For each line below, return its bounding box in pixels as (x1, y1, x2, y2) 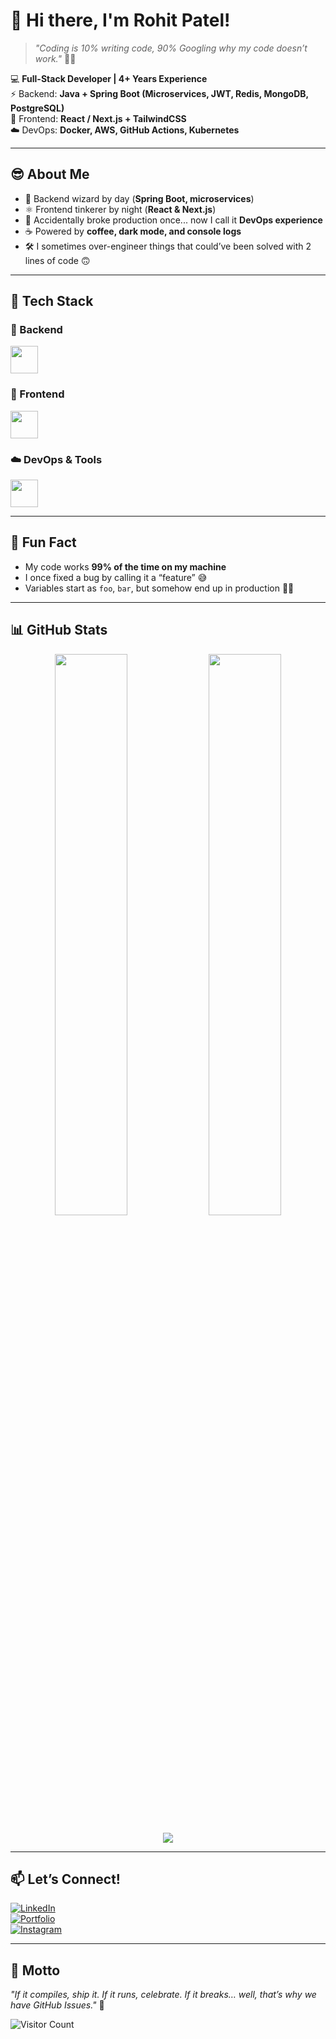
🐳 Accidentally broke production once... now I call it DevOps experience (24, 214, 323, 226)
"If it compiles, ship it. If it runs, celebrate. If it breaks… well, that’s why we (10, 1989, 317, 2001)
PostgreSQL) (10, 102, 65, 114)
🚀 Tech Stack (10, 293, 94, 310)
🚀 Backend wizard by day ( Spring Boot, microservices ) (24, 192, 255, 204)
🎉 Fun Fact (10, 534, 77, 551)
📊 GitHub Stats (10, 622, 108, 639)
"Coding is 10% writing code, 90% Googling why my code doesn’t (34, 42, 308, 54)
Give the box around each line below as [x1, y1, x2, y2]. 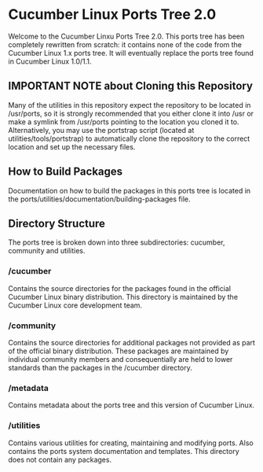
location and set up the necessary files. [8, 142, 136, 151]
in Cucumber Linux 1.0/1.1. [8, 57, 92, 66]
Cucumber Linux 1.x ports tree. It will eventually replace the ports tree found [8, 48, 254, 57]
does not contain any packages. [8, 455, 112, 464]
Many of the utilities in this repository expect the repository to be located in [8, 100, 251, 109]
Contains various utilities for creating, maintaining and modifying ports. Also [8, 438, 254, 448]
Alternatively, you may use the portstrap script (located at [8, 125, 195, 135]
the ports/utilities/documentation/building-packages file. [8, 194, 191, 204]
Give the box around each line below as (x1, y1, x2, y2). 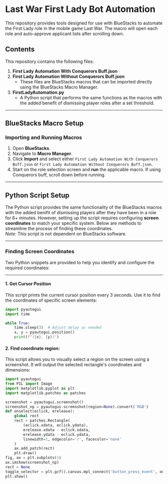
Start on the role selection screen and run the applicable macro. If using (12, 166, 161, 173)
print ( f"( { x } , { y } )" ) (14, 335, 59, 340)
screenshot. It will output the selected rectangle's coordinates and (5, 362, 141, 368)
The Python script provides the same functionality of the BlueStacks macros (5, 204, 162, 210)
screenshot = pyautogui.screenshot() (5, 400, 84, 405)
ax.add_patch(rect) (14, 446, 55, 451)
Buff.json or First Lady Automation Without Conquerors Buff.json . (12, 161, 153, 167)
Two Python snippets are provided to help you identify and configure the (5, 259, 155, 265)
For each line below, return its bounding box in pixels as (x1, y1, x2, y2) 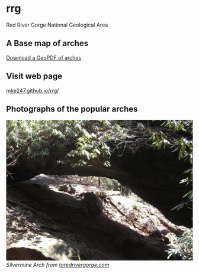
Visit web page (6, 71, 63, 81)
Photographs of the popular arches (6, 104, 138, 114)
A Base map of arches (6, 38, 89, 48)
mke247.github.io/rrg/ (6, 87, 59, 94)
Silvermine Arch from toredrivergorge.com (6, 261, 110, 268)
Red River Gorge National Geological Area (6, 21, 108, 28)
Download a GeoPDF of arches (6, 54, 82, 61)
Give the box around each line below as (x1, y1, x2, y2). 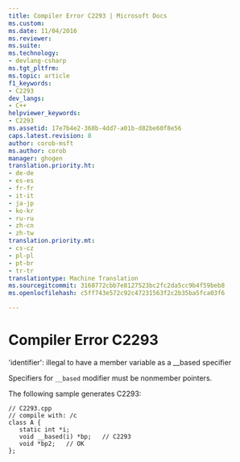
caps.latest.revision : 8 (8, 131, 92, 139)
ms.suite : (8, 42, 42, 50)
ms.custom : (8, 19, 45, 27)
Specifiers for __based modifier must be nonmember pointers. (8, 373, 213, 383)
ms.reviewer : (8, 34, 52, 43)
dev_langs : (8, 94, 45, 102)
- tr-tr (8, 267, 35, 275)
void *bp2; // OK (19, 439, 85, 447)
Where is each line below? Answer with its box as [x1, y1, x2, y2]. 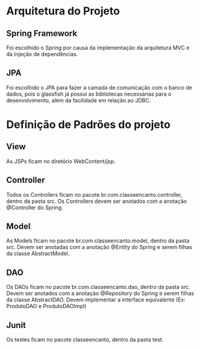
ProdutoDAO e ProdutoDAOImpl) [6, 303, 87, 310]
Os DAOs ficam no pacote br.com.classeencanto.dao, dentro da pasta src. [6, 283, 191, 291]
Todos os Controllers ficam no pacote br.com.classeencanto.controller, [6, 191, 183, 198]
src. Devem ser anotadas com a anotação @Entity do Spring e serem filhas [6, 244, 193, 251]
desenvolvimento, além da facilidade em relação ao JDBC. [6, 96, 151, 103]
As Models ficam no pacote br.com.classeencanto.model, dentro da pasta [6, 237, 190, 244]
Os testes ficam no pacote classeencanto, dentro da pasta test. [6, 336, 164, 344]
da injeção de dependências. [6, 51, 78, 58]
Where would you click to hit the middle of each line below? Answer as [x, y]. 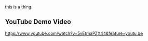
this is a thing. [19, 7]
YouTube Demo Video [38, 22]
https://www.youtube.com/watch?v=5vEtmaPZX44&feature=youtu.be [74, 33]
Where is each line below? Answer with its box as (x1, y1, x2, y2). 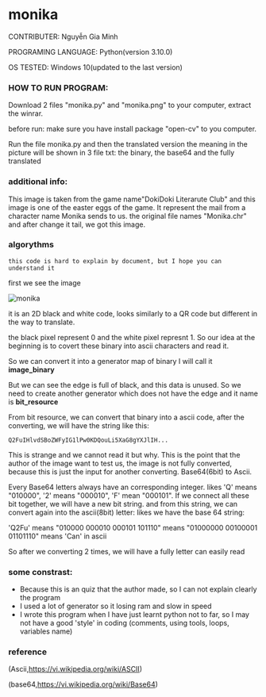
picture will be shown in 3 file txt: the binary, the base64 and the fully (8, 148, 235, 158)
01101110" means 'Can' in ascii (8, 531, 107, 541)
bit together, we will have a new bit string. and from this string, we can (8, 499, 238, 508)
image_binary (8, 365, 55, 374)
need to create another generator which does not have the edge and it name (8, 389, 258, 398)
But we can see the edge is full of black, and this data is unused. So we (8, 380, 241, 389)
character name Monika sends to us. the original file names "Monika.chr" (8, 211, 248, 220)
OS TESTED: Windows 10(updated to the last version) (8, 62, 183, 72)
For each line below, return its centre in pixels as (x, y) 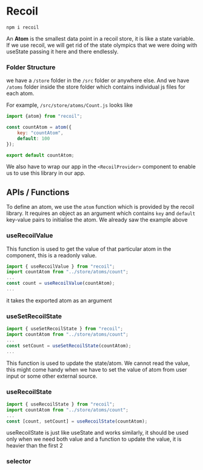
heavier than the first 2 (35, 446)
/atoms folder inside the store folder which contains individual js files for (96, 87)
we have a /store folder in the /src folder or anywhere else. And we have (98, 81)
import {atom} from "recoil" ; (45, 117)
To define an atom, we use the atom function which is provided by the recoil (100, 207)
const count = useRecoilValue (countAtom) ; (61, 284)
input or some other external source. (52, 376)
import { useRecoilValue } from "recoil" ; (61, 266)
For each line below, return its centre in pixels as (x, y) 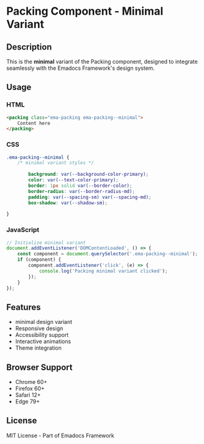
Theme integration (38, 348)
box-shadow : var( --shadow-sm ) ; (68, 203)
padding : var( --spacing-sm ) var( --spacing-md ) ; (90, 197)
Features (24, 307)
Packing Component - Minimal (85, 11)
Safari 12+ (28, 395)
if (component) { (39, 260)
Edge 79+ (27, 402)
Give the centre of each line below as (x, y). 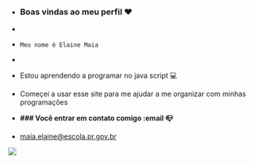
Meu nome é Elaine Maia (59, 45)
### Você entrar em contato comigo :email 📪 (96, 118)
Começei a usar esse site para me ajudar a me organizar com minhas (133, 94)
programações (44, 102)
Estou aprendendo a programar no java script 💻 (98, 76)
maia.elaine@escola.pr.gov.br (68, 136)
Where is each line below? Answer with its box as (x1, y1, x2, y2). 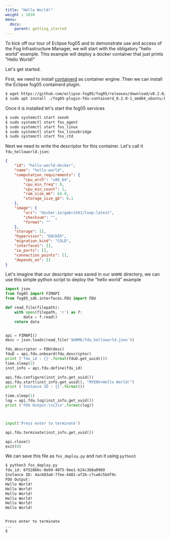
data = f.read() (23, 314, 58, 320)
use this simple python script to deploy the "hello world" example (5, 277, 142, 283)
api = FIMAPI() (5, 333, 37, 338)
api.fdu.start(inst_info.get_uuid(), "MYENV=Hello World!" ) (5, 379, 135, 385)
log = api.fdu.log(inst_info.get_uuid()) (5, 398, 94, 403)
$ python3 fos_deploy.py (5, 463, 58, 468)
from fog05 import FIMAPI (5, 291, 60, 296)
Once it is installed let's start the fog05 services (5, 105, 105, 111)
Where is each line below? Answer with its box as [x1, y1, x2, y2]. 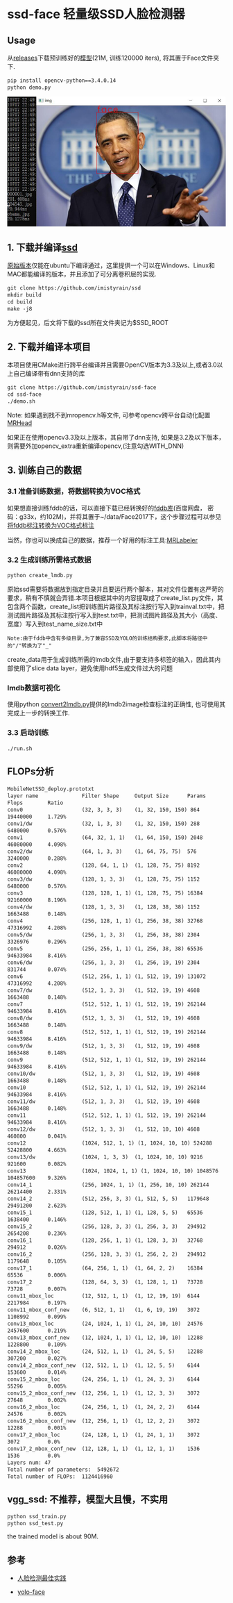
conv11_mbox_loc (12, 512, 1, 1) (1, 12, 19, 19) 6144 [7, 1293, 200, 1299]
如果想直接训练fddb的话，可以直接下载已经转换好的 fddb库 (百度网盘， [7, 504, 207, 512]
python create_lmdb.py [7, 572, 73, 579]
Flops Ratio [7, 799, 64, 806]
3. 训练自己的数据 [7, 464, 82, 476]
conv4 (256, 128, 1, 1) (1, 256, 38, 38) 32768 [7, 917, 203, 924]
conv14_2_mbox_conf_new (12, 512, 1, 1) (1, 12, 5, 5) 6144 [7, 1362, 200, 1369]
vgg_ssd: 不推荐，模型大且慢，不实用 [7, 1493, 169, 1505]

__________________________________________________

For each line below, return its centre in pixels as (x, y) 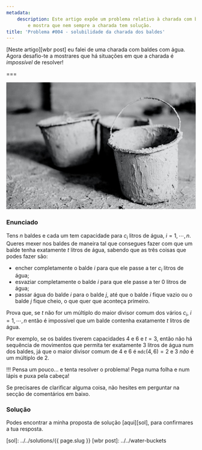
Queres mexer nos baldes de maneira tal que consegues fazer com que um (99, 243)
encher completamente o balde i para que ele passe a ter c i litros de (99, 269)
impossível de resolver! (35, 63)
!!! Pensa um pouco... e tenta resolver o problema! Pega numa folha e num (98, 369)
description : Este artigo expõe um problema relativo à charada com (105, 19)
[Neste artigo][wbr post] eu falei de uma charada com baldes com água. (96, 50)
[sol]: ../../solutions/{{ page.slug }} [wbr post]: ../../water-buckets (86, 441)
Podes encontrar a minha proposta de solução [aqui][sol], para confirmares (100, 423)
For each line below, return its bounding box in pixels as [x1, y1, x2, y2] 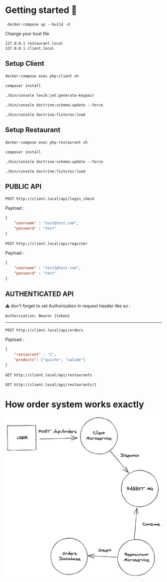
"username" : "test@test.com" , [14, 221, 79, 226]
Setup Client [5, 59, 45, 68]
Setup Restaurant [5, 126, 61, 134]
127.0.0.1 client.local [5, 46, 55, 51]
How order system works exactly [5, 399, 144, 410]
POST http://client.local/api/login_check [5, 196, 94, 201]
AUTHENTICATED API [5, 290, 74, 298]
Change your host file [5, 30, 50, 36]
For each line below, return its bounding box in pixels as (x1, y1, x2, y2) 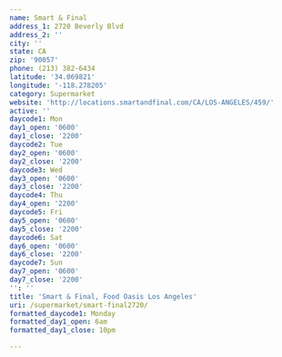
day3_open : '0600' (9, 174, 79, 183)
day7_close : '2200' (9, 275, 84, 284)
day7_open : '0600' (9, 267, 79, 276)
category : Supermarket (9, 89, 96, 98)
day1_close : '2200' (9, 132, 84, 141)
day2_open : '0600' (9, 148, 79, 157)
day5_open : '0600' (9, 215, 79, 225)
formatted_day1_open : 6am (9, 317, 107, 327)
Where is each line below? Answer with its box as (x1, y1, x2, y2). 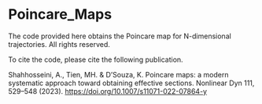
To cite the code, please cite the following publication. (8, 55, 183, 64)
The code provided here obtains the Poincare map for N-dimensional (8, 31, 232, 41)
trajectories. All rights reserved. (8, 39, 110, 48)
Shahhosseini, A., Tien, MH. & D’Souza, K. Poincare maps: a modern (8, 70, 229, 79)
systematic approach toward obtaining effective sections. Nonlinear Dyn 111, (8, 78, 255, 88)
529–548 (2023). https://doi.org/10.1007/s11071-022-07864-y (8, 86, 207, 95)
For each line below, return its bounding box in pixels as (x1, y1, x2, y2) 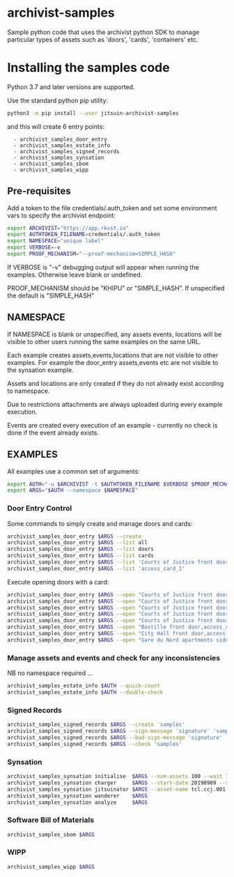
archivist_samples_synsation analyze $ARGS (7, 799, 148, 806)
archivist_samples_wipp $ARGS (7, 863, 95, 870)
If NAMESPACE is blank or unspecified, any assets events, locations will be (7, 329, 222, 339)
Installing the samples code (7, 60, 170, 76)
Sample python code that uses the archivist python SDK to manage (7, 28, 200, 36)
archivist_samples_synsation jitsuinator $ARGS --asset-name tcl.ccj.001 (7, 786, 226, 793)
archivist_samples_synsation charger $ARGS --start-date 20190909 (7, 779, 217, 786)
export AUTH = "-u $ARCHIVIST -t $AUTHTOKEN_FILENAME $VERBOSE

__________________________________________________

> _Task prompt_
Starting from the line with "category : Supermarket (9, 89, 96, 98)" in the records above, repeat each line exactly until you have written the line with "Installing the samples code (7, 60, 170, 76)", then stop; drop the pictures.

> _Answer below_
category : Supermarket (9, 89, 96, 98)
day1_close : '2200' (9, 132, 84, 141)
day2_open : '0600' (9, 148, 79, 157)
day5_open : '0600' (9, 215, 79, 225)
formatted_day1_open : 6am (9, 317, 107, 327)
Where is each line below? Answer with its box as (x1, y1, x2, y2). 
To cite the code, please cite the following publication. (8, 55, 183, 64)
The code provided here obtains the Poincare map for N-dimensional (8, 31, 232, 41)
trajectories. All rights reserved. (8, 39, 110, 48)
Shahhosseini, A., Tien, MH. & D’Souza, K. Poincare maps: a modern (8, 70, 229, 79)
systematic approach toward obtaining effective sections. Nonlinear Dyn 111, (8, 78, 255, 88)
529–548 (2023). https://doi.org/10.1007/s11071-022-07864-y (8, 86, 207, 95)
For each line below, return its bounding box in pixels as (x1, y1, x2, y2) 
archivist_samples_synsation analyze $ARGS (7, 799, 148, 806)
archivist_samples_wipp $ARGS (7, 863, 95, 870)
If NAMESPACE is blank or unspecified, any assets events, locations will be (7, 329, 222, 339)
Installing the samples code (7, 60, 170, 76)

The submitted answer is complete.